This report provides the results of a detailed Level II analysis of scour potential at structure VERNVT01420086 on State Route 142 crossing Broad Brook, Vernon, Vermont (figures 1–8). A Level II study is a basic engineering analysis of the site, including a quantitative analysis of stream stability and scour (U.S. Department of Transportation, 1993). Results of a Level I scour investigation also are included in Appendix E of this report. A Level I investigation provides a qualitative geomorphic characterization of the study site. Information on the bridge, gleaned from Vermont Agency of Transportation (VTAOT) files, was compiled prior to conducting Level I and Level II analyses and is found in Appendix D.

The site is in the New England Upland section of the New England physiographic province in southeastern Vermont. The 23.7-mi² drainage area is in a predominantly rural and forested basin. In the vicinity of the study site, the surface cover is primarily forest with the exception of the downstream left bank which is a wetland.

In the study area, Broad Brook has an incised, meandering channel with a slope of approximately 0.001 ft/ft, an average channel top width of 132 ft and an average bank height of 3 ft. The channel bed material ranges from silt to cobbles with a median grain size (D₅₀) of 80.0 mm (0.262 ft). The geomorphic assessment at the time of the Level I and Level II site visit on August 14, 1996, indicated that the reach was vertically and laterally unstable.

The State Route 142 crossing of Broad Brook is a 98-ft-long, two-lane bridge consisting of two steel-beam spans with a maximum span length of 47 feet (Vermont Agency of Transportation, written communication, March 30, 1995). The bridge is supported by vertical, concrete abutments with spill-through slopes and a concrete pier. The channel is skewed approximately 30 degrees to the opening while there is no opening-skew-to- roadway.

A scour hole 2 ft deeper than the mean thalweg depth was observed along the left bank side of the pier during the Level I assessment. There was also a scour hole 1 ft deeper than the mean thalweg depth observed along the length of the right abutment. The only scour protection measure at the site was type-2 stone fill (less than 36 inches diameter) along the entire base length of the spill-through slopes. Additional details describing conditions at the site are included in the Level II Summary and Appendices D and E.

Scour depths and recommended rock rip-rap sizes were computed using the general guidelines described in Hydraulic Engineering Circular 18 (Richardson and others, 1995). Total scour at a highway crossing is comprised of three components: 1) long-term streambed degradation; 2) contraction scour (due to accelerated flow caused by a reduction in flow area at a bridge) and; 3) local scour (caused by accelerated flow around piers and abutments). Total scour is the sum of the three components. Equations are available to compute depths for contraction and local scour and a summary of the results of these computations follows.
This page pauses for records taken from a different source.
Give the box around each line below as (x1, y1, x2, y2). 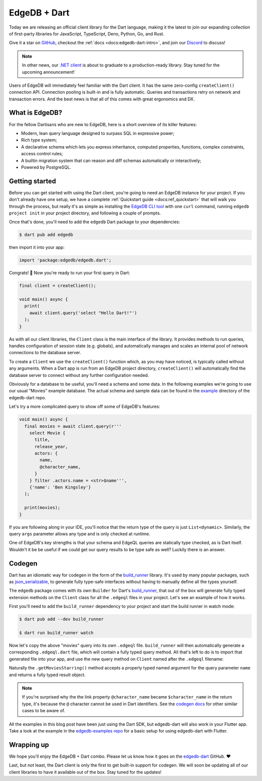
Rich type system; (21, 137, 57, 143)
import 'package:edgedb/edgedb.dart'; (19, 258, 112, 263)
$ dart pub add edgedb (19, 232, 73, 238)
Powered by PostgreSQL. (21, 164, 71, 170)
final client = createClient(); (19, 283, 97, 289)
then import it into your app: (9, 244, 65, 250)
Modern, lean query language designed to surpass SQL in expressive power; (21, 130, 175, 136)
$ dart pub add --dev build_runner (19, 617, 104, 622)
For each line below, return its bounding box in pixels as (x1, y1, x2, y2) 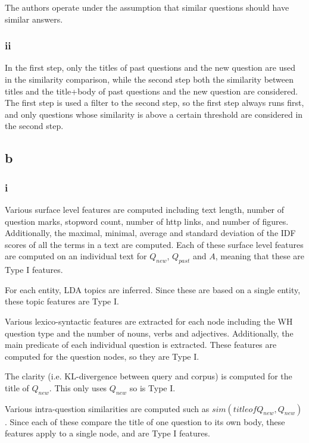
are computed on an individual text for (5, 250, 147, 262)
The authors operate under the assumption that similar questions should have (5, 1, 289, 13)
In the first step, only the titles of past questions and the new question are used (5, 61, 295, 74)
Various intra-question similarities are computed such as (5, 402, 210, 414)
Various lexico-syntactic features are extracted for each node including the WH (5, 315, 293, 327)
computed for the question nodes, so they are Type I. (5, 350, 199, 362)
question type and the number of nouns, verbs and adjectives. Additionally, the (5, 326, 294, 339)
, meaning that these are (215, 250, 305, 262)
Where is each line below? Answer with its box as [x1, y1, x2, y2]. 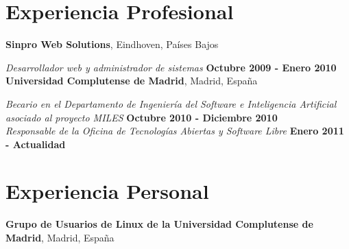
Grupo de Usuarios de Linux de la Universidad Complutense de [5, 217, 313, 231]
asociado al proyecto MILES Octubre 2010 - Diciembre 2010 [5, 110, 278, 124]
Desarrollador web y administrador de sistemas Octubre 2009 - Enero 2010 [5, 60, 337, 74]
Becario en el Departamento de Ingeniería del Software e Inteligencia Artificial [5, 96, 337, 110]
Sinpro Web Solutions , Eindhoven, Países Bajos [5, 37, 219, 51]
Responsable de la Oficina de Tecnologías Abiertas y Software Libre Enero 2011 [5, 123, 344, 138]
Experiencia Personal [5, 177, 209, 205]
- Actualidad [5, 137, 66, 151]
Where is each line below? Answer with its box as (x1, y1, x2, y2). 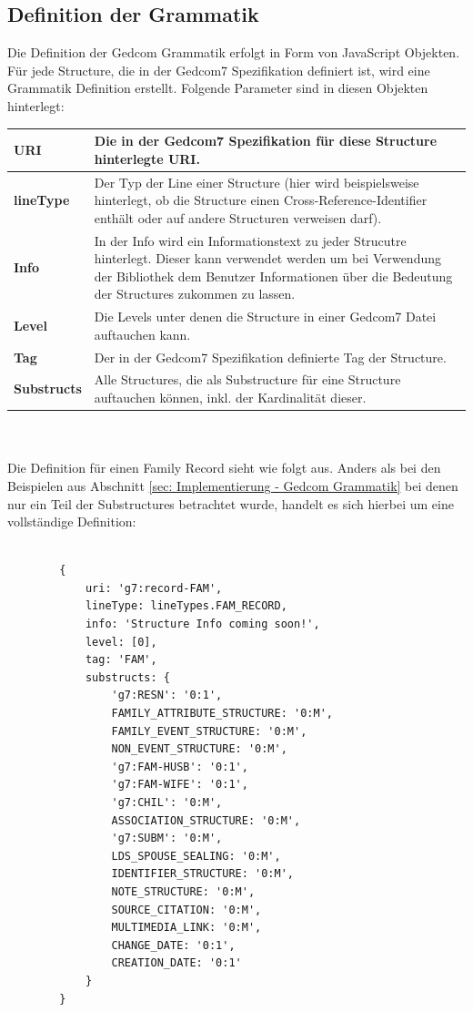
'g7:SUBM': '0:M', (111, 832, 223, 845)
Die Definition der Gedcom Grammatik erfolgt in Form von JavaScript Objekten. (7, 43, 460, 62)
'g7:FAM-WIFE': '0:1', (111, 778, 248, 792)
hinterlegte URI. (94, 148, 200, 168)
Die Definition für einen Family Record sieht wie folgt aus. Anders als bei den (7, 458, 441, 477)
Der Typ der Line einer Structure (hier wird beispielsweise (94, 172, 419, 191)
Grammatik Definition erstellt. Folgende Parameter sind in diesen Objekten (7, 78, 428, 97)
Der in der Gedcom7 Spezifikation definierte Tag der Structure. (94, 347, 447, 366)
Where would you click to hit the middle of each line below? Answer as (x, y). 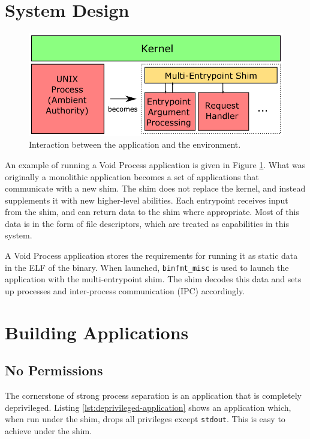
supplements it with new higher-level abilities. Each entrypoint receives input (147, 200)
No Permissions (54, 370)
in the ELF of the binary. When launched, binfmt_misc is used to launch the (147, 267)
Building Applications (97, 332)
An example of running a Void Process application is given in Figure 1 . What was (155, 164)
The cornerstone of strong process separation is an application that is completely (153, 395)
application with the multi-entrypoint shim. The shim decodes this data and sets (153, 279)
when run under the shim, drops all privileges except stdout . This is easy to (145, 419)
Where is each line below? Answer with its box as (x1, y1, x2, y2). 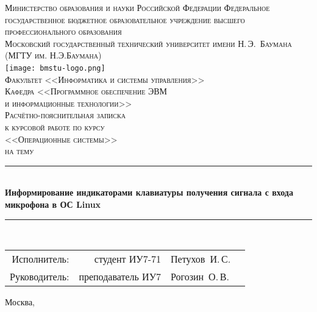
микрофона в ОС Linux (5, 197, 101, 210)
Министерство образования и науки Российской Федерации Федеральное (5, 1, 270, 13)
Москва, (5, 296, 35, 308)
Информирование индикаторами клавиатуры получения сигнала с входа (5, 186, 293, 199)
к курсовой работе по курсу (5, 121, 105, 133)
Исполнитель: (12, 252, 69, 266)
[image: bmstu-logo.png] (5, 63, 105, 73)
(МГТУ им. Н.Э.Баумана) (5, 49, 102, 62)
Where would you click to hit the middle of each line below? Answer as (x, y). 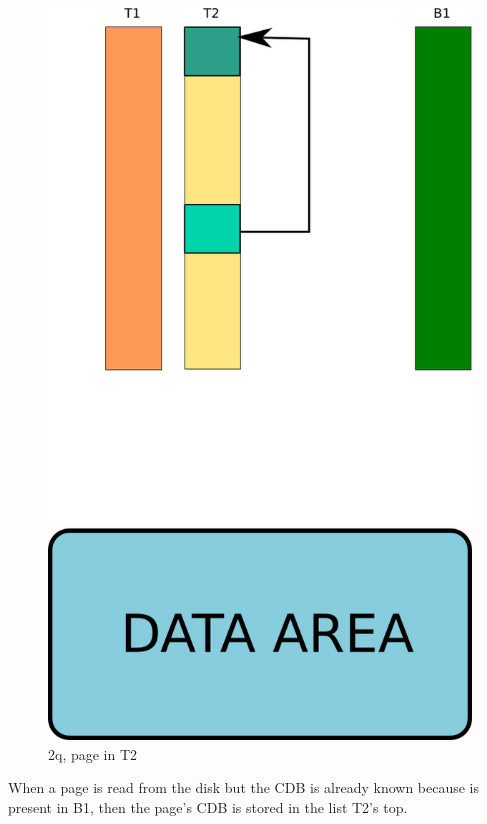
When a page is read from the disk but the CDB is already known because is (244, 787)
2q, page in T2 (93, 753)
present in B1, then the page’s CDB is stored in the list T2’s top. (208, 806)
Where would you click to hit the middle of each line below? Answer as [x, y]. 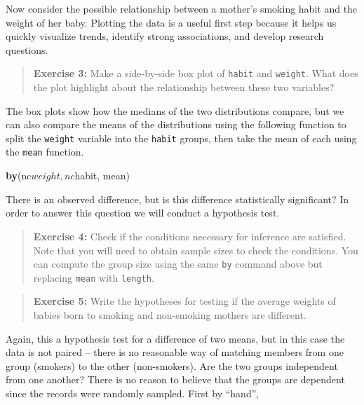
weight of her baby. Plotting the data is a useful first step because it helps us [171, 22]
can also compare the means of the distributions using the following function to [176, 124]
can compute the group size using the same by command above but [178, 264]
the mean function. [45, 152]
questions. [27, 49]
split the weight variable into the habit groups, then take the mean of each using [181, 138]
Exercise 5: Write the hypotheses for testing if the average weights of [184, 301]
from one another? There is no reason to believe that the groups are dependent [175, 379]
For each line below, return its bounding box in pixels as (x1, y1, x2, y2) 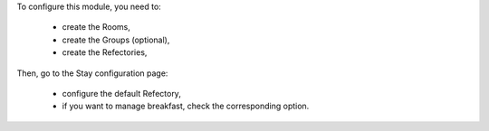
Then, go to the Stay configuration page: (16, 68, 168, 79)
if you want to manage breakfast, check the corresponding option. (62, 100, 310, 112)
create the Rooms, (62, 22, 130, 33)
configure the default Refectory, (62, 88, 181, 98)
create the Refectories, (62, 47, 148, 58)
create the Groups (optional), (62, 34, 170, 45)
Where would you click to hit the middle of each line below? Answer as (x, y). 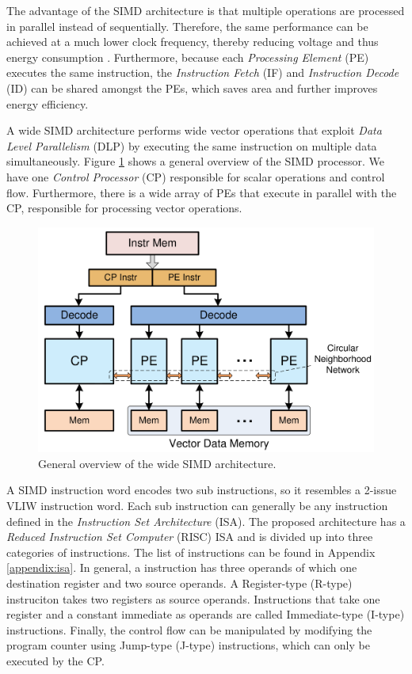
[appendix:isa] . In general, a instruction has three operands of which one (182, 567)
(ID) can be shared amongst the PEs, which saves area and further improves (192, 88)
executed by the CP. (55, 660)
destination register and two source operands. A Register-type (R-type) (179, 583)
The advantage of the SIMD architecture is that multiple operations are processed (206, 10)
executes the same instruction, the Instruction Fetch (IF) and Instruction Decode (203, 72)
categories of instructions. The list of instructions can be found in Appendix (191, 552)
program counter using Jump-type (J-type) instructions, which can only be (188, 645)

There was no computed contraction scour for any modelled flows. Scour at the left abutment ranged from 13.2 to 15.9 ft and at the right abutment ranged from 12.0 to 16.3 ft. The worst-case abutment scour occurred at the 500-year discharge. Pier scour ranged from 12.0 to 16.3 ft. The worst-case pier scour occurred at the incipient-overtopping discharge. Additional information on scour depths and depths to armoring are included in the section titled “Scour Results”. Scoured-streambed elevations, based on the calculated scour depths, are presented in tables 1 and 2. A cross-section of the scour computed at the bridge is presented in figure 8. Scour depths were calculated assuming an infinite depth of erosive material and a homogeneous particle-size distribution.

It is generally accepted that the Froehlich equation (abutment scour) gives “excessively conservative estimates of scour depths” (Richardson and others, 1995, p. 47). Usually, computed scour depths are evaluated in combination with other information including (but not limited to) historical performance during flood events, the geomorphic stability assessment, existing scour protection measures, and the results of the hydraulic analyses. Therefore, scour depths adopted by VTAOT may differ from the computed values documented herein.